自宅からなるべく近い医療機関への転職を考えている場合は、最寄りの薬局や病院のホームページや店舗内の掲示板に求人情報がないか探してみると良いでしょう。普段から利用している医療機関であれば、職場の雰囲気やそこで働くスタッフの様子も熟知できているため転職前に職場見学を行う必要がありません。
自分の足で探して自分の目で判断できる場合には、転職エージェントを通さずに希望通りの就職先を見つけることが可能です。
医療機関が転職エージェントの利用を控えている場合
先に解説した通り登録者が転職エージェントを経由して就職すると、登録者を採用した医療機関側が手数料を支払う必要があります。厚生労働省が2019年に行った調査によると、職業紹介の手数料が「経営上負担となっており、手数料等は高いと考える」と回答した事業所が69.2%に上りました。 参照元:000579094.pdf (mhlw.go.jp)

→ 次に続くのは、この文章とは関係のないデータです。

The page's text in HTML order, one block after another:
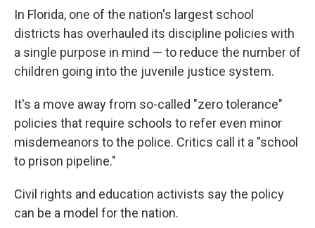
In Florida, one of the nation's largest school
districts has overhauled its discipline policies with
a single purpose in mind — to reduce the number of
children going into the juvenile justice system.
It's a move away from so-called "zero tolerance"
policies that require schools to refer even minor
misdemeanors to the police. Critics call it a "school
to prison pipeline."
Civil rights and education activists say the policy
can be a model for the nation.
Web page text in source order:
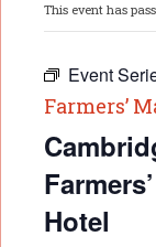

職業紹介事業者に支払う手数料が高いことに加えて、転職勧奨により早期離職してしまうという問題も発生しています。こうした事情から、採用コストを下げるために手数料や紹介料がかからないハローワークを中心に求人活動を行っている医療機関が存在すると考えられます。

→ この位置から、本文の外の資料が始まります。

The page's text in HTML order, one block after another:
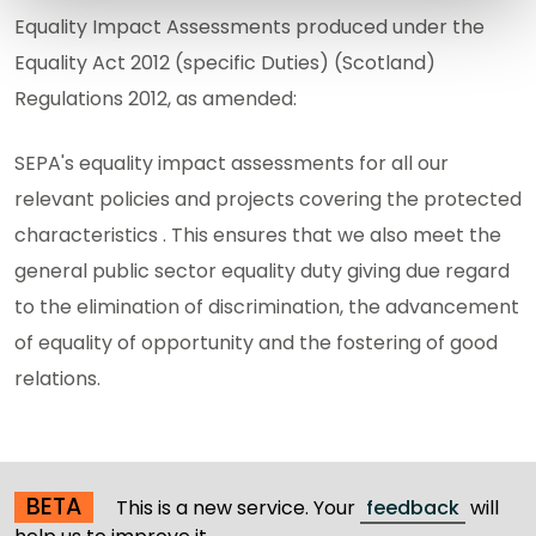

薬剤師としてのスキルを存分に発揮したい、年収アップを狙いたい等の明確な転職理由がある場合には転職エージェントを活用するのが良いでしょう。しかし経営上の事情により転職サイトへの掲載を控えている医療機関がある可能性を考えると、すべての薬剤師にとって転職エージェントの利用が必要不可欠というわけではありません。
転職先を自分のペースでゆっくり見つけたい場合
転職エージェントを活用する事で様々な選択肢の中から、自分に最も合った転職先を見つける事が可能です。しかし場合によっては自分が希望するよりも早いペースで話が進んでしまい、じっくりと考える時間を持てないまま転職する羽目になる可能性があります。勧められたら断れないという性格の方は特にそうでしょう。

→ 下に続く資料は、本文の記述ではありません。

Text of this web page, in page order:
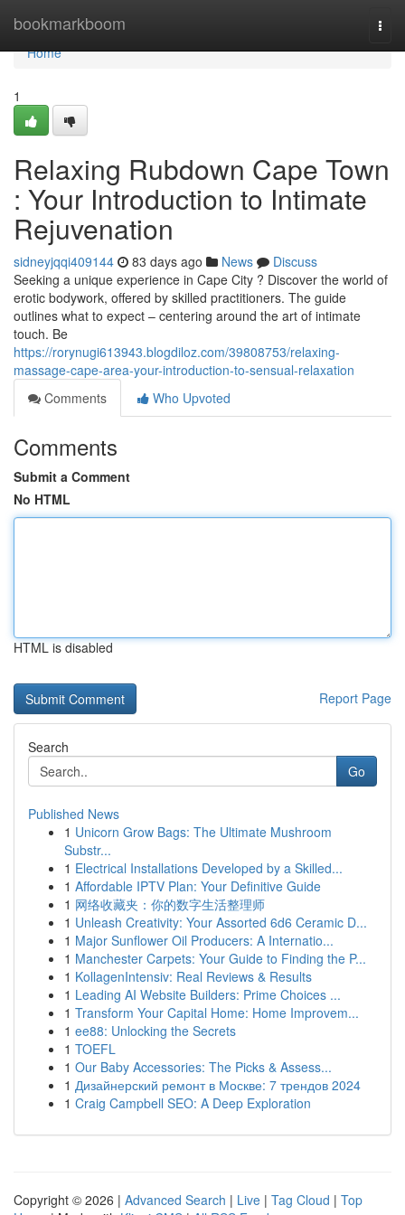
bookmarkboom
Home
Home
1
Relaxing Rubdown Cape Town
: Your Introduction to Intimate
Rejuvenation
sidneyjqqi409144 83 days ago News
Discuss
Seeking a unique experience in Cape City ? Discover the world of
erotic bodywork, offered by skilled practitioners. The guide
outlines what to expect – centering around the art of intimate
touch. Be
https://rorynugi613943.blogdiloz.com/39808753/relaxing-
massage-cape-area-your-introduction-to-sensual-relaxation
Comments
Who Upvoted
Comments
Submit a Comment
No HTML
HTML is disabled
Report Page
Search
Go
Published News
1 Unicorn Grow Bags: The Ultimate Mushroom
Substr...
1 Electrical Installations Developed by a Skilled...
1 Affordable IPTV Plan: Your Definitive Guide
1 网络收藏夹：你的数字生活整理师
1 Unleash Creativity: Your Assorted 6d6 Ceramic D...
1 Major Sunflower Oil Producers: A Internatio...
1 Manchester Carpets: Your Guide to Finding the P...
1 KollagenIntensiv: Real Reviews & Results
1 Leading AI Website Builders: Prime Choices ...
1 Transform Your Capital Home: Home Improvem...
1 ee88: Unlocking the Secrets
1 TOEFL
1 Our Baby Accessories: The Picks & Assess...
1 Дизайнерский ремонт в Москве: 7 трендов 2024
1 Craig Campbell SEO: A Deep Exploration
Copyright © 2026 | Advanced Search | Live | Tag Cloud | Top

急ぎで転職したいわけではなく自分のペースで転職活動を行いたい方は、転職エージェントを使わない方が良いかもしれません。人の意見を聞くと自分の考えがブレてしまう傾向がある方も同様です。自分自身の性格と転職理由を比較考慮しながら、本当に必要だと感じた場合に転職エージェントを活用することができます。
まとめ
薬剤師の有効かつ必須の方法である転職エージェント。ただし転職活動を成功させるためには正しく活用しなければ意味がありません。
転職エージェントに登録する際にはデメリットやポイント、注意点を意識し、その上で転職のツールとして上手く利用しましょう。